## Required work:
Look through the data below for the line with "algorithms. WIREs Data" and the line with "proportional to square", then transcribe exactly from the first through the second, leaving out all pictures.

## Data in this exercise:

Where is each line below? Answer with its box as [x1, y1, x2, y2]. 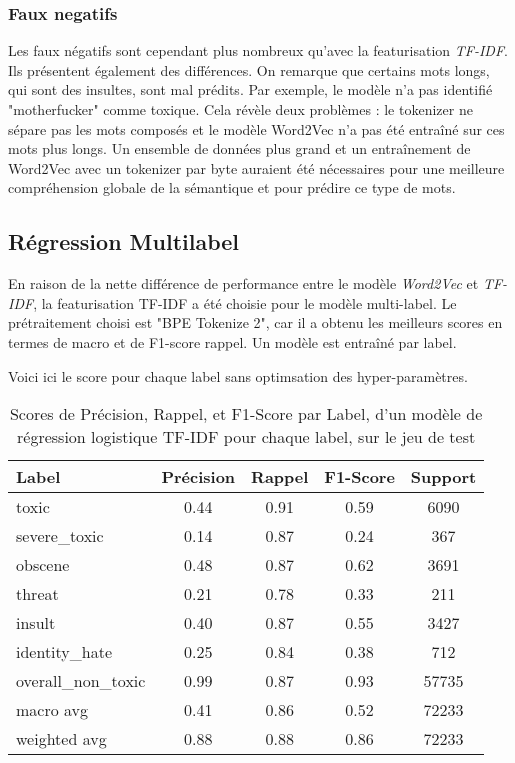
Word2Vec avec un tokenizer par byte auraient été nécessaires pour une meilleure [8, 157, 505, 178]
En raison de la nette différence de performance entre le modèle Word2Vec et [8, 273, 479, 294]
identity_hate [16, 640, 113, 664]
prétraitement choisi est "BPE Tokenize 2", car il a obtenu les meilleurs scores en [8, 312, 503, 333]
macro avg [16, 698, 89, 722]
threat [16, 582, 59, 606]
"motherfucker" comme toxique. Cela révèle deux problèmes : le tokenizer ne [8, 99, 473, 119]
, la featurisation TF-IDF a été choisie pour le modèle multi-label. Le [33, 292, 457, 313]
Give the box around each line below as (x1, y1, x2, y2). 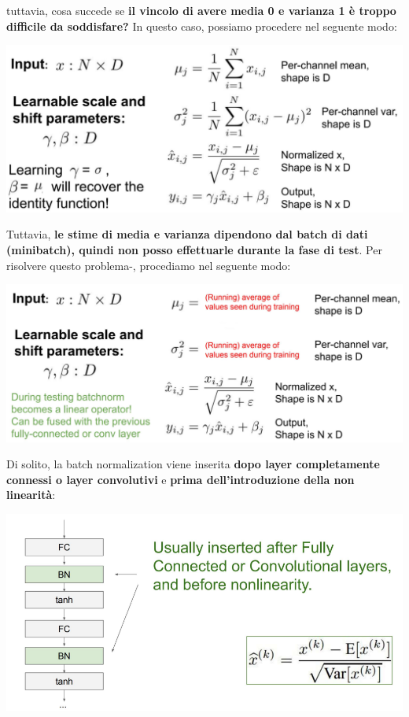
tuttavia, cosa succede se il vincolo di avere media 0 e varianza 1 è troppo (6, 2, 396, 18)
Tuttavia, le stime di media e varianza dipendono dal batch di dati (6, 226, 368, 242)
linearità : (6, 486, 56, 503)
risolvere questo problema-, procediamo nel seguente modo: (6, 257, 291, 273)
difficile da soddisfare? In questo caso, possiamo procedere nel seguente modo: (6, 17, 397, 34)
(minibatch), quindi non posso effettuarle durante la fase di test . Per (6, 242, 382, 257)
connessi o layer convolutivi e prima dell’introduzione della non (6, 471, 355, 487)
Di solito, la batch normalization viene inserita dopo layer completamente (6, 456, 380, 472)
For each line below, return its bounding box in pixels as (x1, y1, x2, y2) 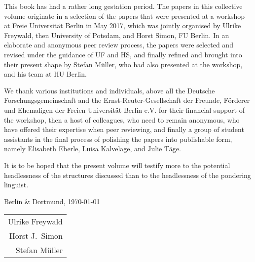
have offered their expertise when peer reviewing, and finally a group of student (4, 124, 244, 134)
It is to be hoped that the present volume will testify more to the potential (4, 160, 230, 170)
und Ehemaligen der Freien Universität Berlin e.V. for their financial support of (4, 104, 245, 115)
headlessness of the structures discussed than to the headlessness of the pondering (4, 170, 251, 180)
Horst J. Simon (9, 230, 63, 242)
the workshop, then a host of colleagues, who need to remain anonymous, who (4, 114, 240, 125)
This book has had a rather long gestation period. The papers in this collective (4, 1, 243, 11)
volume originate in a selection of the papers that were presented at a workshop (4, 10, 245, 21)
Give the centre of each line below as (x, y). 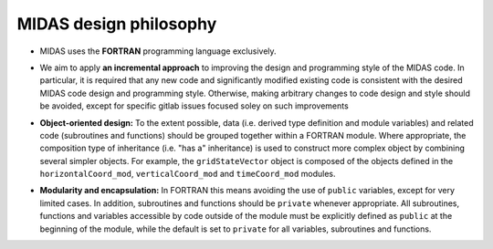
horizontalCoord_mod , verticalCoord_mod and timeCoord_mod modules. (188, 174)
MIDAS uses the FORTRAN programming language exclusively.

==

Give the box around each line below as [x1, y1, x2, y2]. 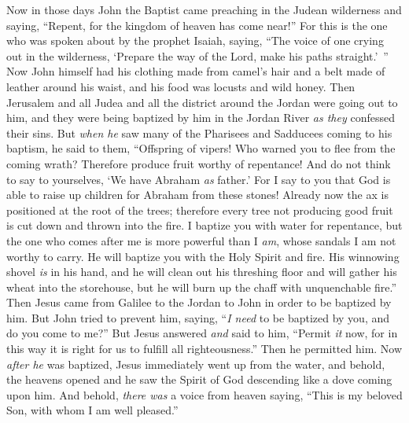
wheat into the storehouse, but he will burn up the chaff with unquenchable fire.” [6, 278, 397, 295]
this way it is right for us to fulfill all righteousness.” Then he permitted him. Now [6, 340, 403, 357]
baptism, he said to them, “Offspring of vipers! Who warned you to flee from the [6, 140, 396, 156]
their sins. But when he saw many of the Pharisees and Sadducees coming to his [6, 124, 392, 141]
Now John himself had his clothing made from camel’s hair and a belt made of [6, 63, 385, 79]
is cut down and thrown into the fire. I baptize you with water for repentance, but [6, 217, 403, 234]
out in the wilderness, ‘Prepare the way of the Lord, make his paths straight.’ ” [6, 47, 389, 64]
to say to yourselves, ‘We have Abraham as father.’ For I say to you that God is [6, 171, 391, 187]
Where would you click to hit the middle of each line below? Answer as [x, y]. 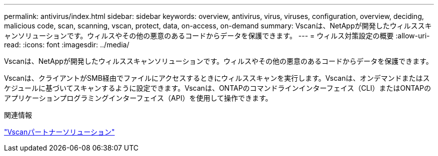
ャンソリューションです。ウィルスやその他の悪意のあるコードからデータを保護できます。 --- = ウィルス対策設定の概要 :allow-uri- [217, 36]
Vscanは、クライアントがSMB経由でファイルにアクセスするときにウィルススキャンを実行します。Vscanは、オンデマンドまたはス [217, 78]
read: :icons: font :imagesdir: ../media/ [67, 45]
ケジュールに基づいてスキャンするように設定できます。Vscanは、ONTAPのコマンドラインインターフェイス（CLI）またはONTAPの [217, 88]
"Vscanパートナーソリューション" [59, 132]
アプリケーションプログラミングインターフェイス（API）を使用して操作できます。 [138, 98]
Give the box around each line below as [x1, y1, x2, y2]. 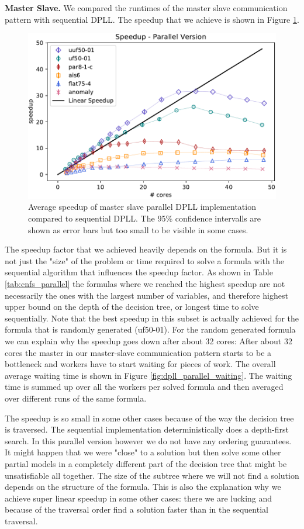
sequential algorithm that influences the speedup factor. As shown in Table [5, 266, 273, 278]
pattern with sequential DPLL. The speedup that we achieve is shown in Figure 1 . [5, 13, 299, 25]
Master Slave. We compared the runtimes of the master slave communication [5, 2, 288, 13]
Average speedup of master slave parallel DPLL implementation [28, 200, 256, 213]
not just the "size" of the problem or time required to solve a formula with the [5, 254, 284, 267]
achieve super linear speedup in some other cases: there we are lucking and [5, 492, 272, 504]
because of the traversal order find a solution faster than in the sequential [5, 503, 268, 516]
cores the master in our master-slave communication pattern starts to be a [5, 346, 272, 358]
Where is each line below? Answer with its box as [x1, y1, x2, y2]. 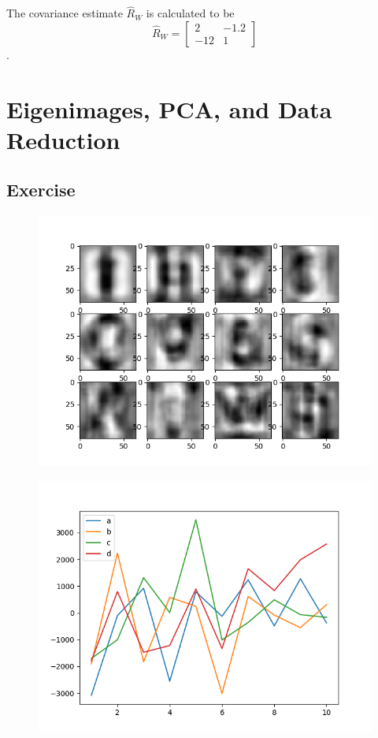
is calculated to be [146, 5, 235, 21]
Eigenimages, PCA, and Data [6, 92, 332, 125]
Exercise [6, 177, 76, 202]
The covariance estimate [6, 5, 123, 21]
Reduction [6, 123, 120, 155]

--

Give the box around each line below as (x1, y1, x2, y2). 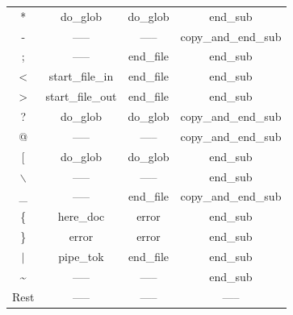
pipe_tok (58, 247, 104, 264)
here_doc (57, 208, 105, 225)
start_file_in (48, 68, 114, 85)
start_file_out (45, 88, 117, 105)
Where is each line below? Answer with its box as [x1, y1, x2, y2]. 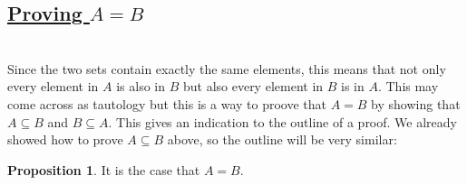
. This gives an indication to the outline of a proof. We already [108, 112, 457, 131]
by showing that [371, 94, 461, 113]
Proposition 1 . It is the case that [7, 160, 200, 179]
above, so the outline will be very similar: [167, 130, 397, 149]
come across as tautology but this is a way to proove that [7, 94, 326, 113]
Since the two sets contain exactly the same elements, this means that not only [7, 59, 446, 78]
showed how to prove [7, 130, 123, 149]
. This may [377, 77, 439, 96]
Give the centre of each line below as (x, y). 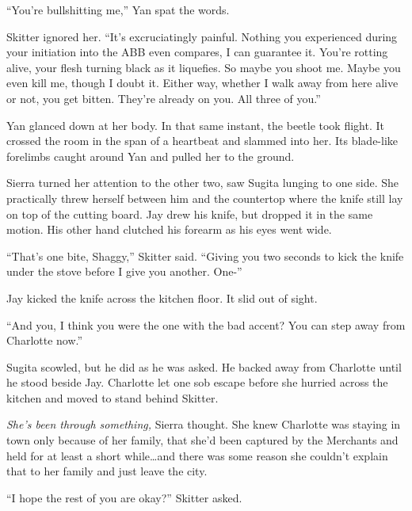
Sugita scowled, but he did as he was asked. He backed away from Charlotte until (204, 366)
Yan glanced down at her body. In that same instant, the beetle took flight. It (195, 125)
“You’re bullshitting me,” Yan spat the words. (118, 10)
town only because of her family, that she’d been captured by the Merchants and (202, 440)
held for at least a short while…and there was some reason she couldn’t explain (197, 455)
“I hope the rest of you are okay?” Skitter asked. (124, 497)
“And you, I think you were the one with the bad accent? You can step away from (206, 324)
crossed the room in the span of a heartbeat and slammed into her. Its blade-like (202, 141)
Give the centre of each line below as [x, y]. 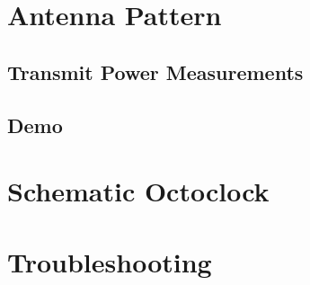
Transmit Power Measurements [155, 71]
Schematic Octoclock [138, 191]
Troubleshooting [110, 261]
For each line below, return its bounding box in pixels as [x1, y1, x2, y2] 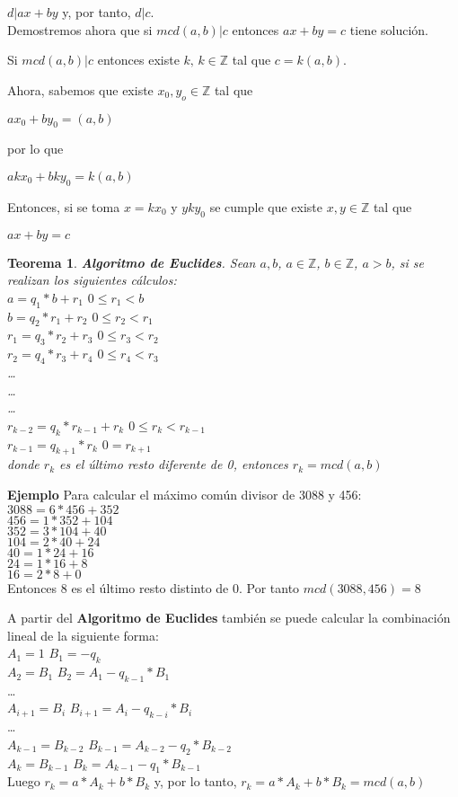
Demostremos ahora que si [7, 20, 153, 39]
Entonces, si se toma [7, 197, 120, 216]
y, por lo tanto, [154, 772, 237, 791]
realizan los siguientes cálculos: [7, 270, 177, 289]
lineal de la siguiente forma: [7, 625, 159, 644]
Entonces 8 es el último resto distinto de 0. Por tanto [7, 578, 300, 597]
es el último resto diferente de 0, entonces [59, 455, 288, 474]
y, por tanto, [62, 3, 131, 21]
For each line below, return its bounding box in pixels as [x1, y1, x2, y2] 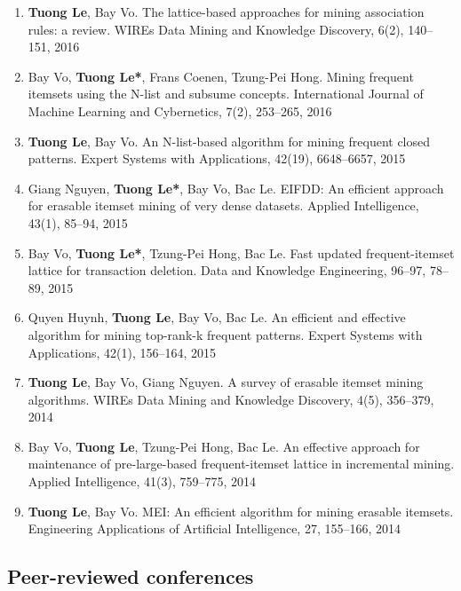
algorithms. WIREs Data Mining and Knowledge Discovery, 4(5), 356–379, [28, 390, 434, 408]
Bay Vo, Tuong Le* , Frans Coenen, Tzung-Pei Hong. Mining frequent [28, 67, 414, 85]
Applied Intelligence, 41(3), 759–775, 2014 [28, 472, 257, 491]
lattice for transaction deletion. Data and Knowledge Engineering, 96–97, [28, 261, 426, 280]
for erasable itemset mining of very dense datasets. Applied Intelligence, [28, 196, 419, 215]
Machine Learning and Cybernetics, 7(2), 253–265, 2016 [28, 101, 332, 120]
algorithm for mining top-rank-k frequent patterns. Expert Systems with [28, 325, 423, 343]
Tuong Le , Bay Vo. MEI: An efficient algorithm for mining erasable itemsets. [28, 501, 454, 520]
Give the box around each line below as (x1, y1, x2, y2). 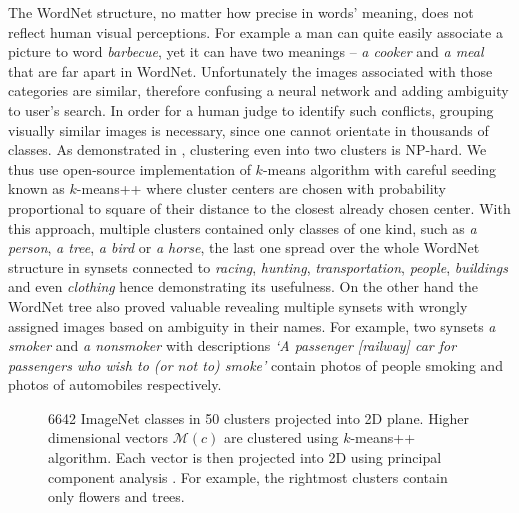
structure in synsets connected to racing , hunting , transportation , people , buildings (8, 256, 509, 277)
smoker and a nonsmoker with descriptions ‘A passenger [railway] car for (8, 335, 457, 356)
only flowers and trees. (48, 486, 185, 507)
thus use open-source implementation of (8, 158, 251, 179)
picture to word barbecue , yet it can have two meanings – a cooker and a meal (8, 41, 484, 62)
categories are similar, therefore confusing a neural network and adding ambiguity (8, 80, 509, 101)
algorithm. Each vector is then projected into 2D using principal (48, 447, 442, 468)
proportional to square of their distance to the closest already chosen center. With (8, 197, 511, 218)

## Result:
algorithms. WIREs Data Mining and Knowledge Discovery, 4(5), 356–379, [28, 390, 434, 408]
Bay Vo, Tuong Le* , Frans Coenen, Tzung-Pei Hong. Mining frequent [28, 67, 414, 85]
Applied Intelligence, 41(3), 759–775, 2014 [28, 472, 257, 491]
lattice for transaction deletion. Data and Knowledge Engineering, 96–97, [28, 261, 426, 280]
for erasable itemset mining of very dense datasets. Applied Intelligence, [28, 196, 419, 215]
Machine Learning and Cybernetics, 7(2), 253–265, 2016 [28, 101, 332, 120]
algorithm for mining top-rank-k frequent patterns. Expert Systems with [28, 325, 423, 343]
Tuong Le , Bay Vo. MEI: An efficient algorithm for mining erasable itemsets. [28, 501, 454, 520]
Give the box around each line below as (x1, y1, x2, y2). 
structure in synsets connected to racing , hunting , transportation , people , buildings (8, 256, 509, 277)
smoker and a nonsmoker with descriptions ‘A passenger [railway] car for (8, 335, 457, 356)
only flowers and trees. (48, 486, 185, 507)
thus use open-source implementation of (8, 158, 251, 179)
picture to word barbecue , yet it can have two meanings – a cooker and a meal (8, 41, 484, 62)
categories are similar, therefore confusing a neural network and adding ambiguity (8, 80, 509, 101)
algorithm. Each vector is then projected into 2D using principal (48, 447, 442, 468)
proportional to square of their distance to the closest already chosen center. With (8, 197, 511, 218)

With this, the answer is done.